Stored dataset items.
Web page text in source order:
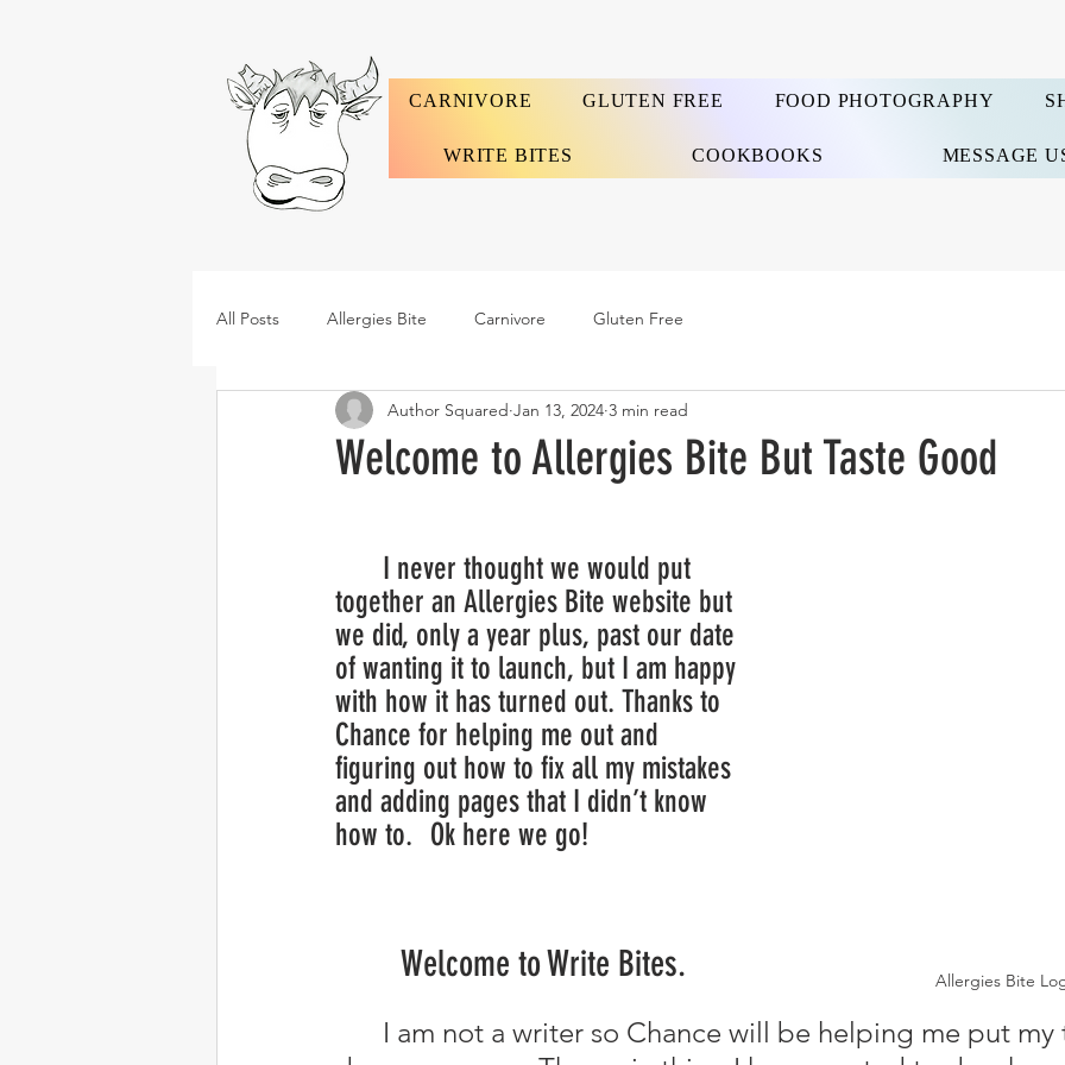
CARNIVORE GLUTEN FREE FOOD PHOTOGRAPHY
WRITE BITES COOKBOOKS MESSAGE
All Posts Allergies Bite Carnivore Gluten Free
Welcome to Allergies Bite But Taste Good
Author Squared Jan 13, 2024 3 min read
Allergies Bite
together an Allergies Bite website but
we did, only a year plus, past our date
of wanting it to launch, but I am happy
with how it has turned out. Thanks to
Chance for helping me out and
figuring out how to fix all my mistakes
and adding pages that I didn’t know
how to.  	Ok here we go!
Welcome to Write Bites.

DESCRIPTION OF THE TASK. Which lines of the data include the string "Welcome"? Copy each of them.

SOLUTION BELOW.
Welcome to Allergies Bite But Taste Good
Welcome to Write Bites.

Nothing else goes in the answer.